The Sixth and Seventh Dolours

"And Joseph, buying fine linen and taking Him down, wrapped Him in the fine linen, and laid Him in a sepulchre which was hewed out of a rock." (St Mark xv. 46.)

1st Prelude. A picture of the Thirteenth Station.

2nd Prelude. Grace to be unselfish in my grief.

Point I.—Mater Dolorosa

As Mary stands at her post, praying for her new family for whom her Son is dying, and uniting herself more closely than ever with His intentions, the sword never ceases to pierce afresh her wounded heart. She has to listen to the cry: "I thirst!" from the parched lips and throat of Him from Whom she had never heard a complaint; and she has to appear to be deaf to His needs. Again she hears a cry, more full of agony even than the last: "My God, My God, why hast Thou forsaken Me!" and she who once lost her Son for three days (the Third Dolour) can understand in some small degree the anguish of that cry. Then after His next words: "All is consummated," she hears Him commend His Soul to His Father, and she watches Him die. She is alone! And not only is she alone, but she has a sense of responsibility. Just as on the occasion of a death among us, the one next has to rise to the responsibility and act at once, so it was with Mary. She was the one next. She knew that it was to her that the Apostles and all His friends would turn to know what to do—what He would like done. He who had died on the Cross "was indeed the Son of God," and she was His Mother; she, if anyone did, must know all about Him. So, although all is over, there is no time for Mary to relax and give way to her grief. There is work to be done—work that He has left her. "It is finished" for Him, but she is only just beginning her work as Mother of the Church. And so she still stands at the Foot of the Cross, reverently worshipping the dead Body to which the Divinity is still united.

Her meditation was suddenly interrupted—"One of the soldiers with a spear pierced His Side"; and again Simeon's prophecy was fulfilled: "Thine own soul a sword shall pierce." Soon followed what is called her Sixth Dolour—the taking down of her Son from the Cross. He was in the hands of friends now, and all was done with the greatest reverence and loving tenderness. But nothing could stay the sword from piercing Mary's heart when she received into her hands the blood-stained Crown of Thorns and the rough nails. Nothing could stay it when she had her Jesus once more in her arms, and was able to see for herself the cruel wounds as she washed them and bound them up. Then when the precious Body had been wrapped in the winding sheet, she accompanied the little cortège which carried It to the tomb. And when, after a few minutes' adoration, she beckoned them all away, and the great stone was rolled to its place, the sword pierced her heart again—it was the Seventh Dolour—the burial of Jesus.

She allowed John to escort her past the three crosses, along the way which He had trodden, back to the Cenacle. "That disciple took her to his own." The next time we make the Way of the Cross, let us make it with Mary as John did. She will explain to us better than anyone else can, the meaning of each "station."
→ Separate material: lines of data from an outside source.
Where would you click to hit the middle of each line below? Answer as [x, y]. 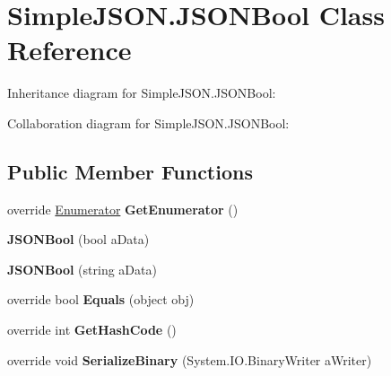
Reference [70, 50]
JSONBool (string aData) [82, 269]
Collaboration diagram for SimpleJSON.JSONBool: [148, 122]
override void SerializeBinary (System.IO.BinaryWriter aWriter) [190, 359]
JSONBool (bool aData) [78, 239]
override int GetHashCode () [92, 330]
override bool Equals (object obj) [101, 299]
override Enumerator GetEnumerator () [123, 209]
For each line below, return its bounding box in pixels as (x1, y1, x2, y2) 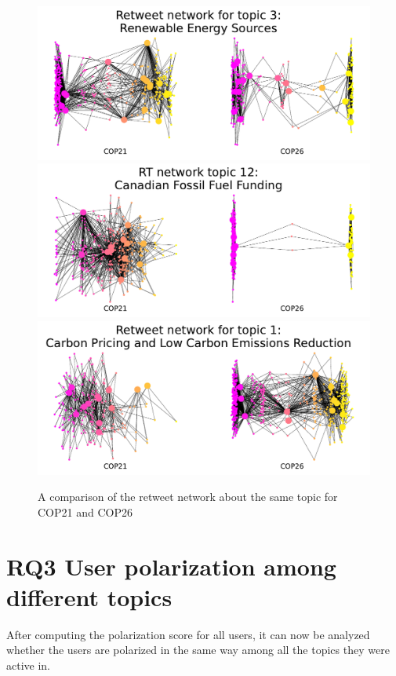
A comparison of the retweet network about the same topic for (38, 488, 338, 505)
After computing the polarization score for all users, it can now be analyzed (6, 626, 370, 642)
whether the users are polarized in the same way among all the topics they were (6, 641, 390, 658)
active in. (6, 657, 50, 673)
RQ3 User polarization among (6, 550, 336, 582)
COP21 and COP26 (38, 503, 133, 520)
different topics (6, 580, 173, 612)
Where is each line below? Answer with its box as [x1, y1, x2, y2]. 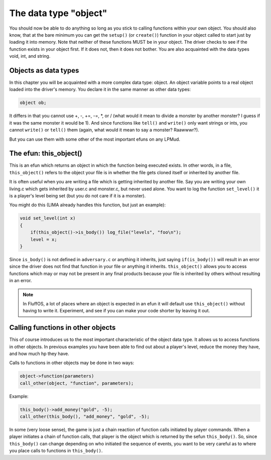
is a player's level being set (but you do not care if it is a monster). [9, 193, 146, 199]
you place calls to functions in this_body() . [9, 447, 103, 454]
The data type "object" [9, 8, 107, 19]
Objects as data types [9, 66, 79, 75]
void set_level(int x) [20, 215, 76, 221]
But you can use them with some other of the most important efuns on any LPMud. [9, 136, 181, 142]
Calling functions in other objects [9, 323, 116, 332]
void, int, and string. [9, 53, 51, 59]
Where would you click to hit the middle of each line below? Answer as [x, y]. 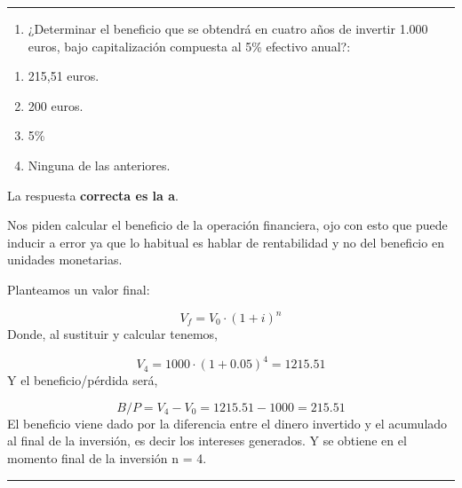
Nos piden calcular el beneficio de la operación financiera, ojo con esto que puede [227, 225]
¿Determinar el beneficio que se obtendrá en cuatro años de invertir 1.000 [228, 28]
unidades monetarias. [65, 260]
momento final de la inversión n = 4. [107, 457]
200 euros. [56, 105]
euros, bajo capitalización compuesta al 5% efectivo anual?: [189, 46]
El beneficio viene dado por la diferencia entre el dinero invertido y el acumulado [227, 423]
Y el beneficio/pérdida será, [83, 380]
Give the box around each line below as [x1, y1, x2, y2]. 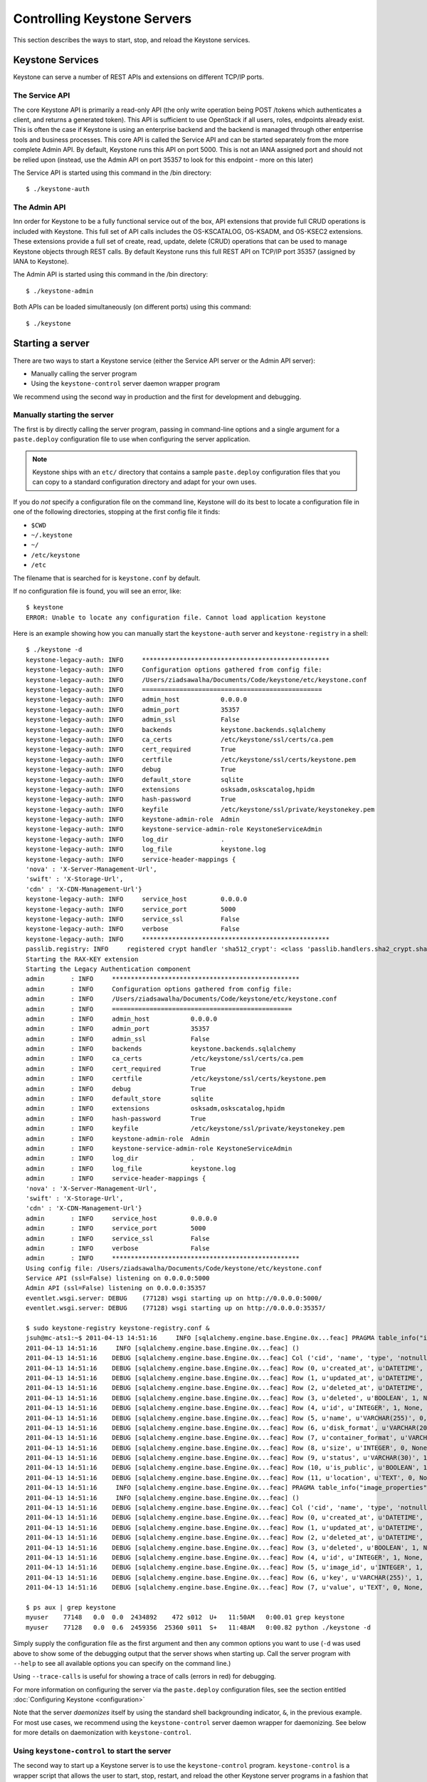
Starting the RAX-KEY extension [26, 955, 139, 963]
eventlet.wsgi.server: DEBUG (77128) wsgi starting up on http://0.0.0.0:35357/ [26, 1304, 327, 1312]
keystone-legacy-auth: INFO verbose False [26, 925, 240, 933]
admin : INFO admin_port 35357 [26, 1025, 210, 1033]
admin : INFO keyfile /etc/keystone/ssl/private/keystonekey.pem [26, 1125, 345, 1133]
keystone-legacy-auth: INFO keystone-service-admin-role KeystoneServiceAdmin [26, 825, 322, 833]
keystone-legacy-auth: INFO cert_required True [26, 746, 236, 753]
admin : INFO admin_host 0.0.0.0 [26, 1014, 217, 1023]
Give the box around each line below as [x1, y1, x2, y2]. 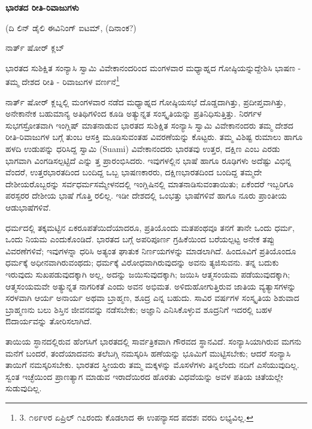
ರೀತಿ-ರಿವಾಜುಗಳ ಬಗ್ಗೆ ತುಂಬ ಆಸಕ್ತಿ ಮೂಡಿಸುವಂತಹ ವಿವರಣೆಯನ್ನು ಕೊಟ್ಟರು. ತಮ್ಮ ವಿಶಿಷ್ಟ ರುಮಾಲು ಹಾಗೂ [5, 130, 303, 143]
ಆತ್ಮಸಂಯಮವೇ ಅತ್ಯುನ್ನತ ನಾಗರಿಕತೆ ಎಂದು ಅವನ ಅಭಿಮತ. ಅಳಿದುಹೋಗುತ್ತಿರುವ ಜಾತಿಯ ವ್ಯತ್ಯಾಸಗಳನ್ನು [5, 279, 296, 292]
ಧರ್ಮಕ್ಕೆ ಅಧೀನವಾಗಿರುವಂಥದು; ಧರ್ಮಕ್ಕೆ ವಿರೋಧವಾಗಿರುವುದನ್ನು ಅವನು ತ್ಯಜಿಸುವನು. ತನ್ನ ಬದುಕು [5, 256, 279, 269]
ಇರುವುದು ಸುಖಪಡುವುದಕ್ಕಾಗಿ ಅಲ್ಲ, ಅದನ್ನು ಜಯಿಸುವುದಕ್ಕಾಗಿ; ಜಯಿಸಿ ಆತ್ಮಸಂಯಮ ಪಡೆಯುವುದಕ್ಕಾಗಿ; [5, 267, 290, 280]
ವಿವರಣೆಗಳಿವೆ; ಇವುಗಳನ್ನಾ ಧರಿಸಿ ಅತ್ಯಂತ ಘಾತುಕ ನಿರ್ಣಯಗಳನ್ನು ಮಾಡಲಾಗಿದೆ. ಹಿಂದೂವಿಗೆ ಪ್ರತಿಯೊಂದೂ [5, 244, 296, 257]
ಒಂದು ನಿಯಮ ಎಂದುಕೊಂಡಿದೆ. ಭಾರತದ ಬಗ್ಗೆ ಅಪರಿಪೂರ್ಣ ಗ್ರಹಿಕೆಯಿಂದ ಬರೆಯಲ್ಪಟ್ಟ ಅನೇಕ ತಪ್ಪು [5, 233, 275, 245]
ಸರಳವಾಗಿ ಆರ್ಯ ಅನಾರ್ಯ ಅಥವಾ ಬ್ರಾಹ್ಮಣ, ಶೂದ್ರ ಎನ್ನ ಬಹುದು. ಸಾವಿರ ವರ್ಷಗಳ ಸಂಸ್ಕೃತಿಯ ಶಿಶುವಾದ [5, 291, 299, 304]
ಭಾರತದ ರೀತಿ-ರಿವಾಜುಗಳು [5, 1, 79, 13]
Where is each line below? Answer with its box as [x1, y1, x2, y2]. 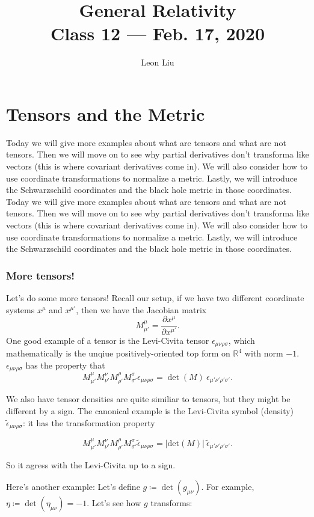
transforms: [150, 496, 192, 509]
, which [228, 334, 255, 346]
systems [6, 303, 35, 316]
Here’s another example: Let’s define [6, 480, 140, 492]
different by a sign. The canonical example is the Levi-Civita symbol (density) [6, 404, 294, 417]
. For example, [201, 480, 254, 492]
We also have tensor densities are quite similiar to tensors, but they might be [6, 393, 291, 405]
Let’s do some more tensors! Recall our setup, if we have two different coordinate [6, 292, 304, 304]

Mary has left Him now, but she is with Him still in spirit and in heart—hence her strength. What a lesson she gives us on how to act in times of bereavement! We are never to lose sight of the fact that this particular kind of suffering is intended for our sanctification. This will prevent us from allowing it to make us morbid, selfish, gloomy, inconsiderate, ungrateful, acting as though our suffering were greater than that of everybody else, being exacting and fastidious about things that remind us of our lost one—even of having the name mentioned in our presence! What about our sacrifice? Are not all such things as these a part of it? We have no business to add to the trials of others by our tyrannical selfishness. Sorrow ought to brace the soul up to greater heights of sanctity; if it depresses it to a lower level of spirituality, there is something very wrong with us. We are not copying Mary, neither are we uniting our sufferings to those of Jesus—the only way of making them meritorious. Let us see to it that our grief is a source of joy and blessing to everyone else in the house. This means self put on one side; it means a smiling face, a bright, cheery, voice in spite of a breaking heart. It means a great sympathy with the grief of others—and it often means that we shall get the credit of not really caring, of not having much depth of affection, not much heart! But this again is part of the sacrifice which we gladly offer if only it may aid suffering in doing its blessed work. There were those, no doubt, who were ready enough to say that Mary's calm courage was unnatural. But we know that it was supernatural: let us try to copy her in it.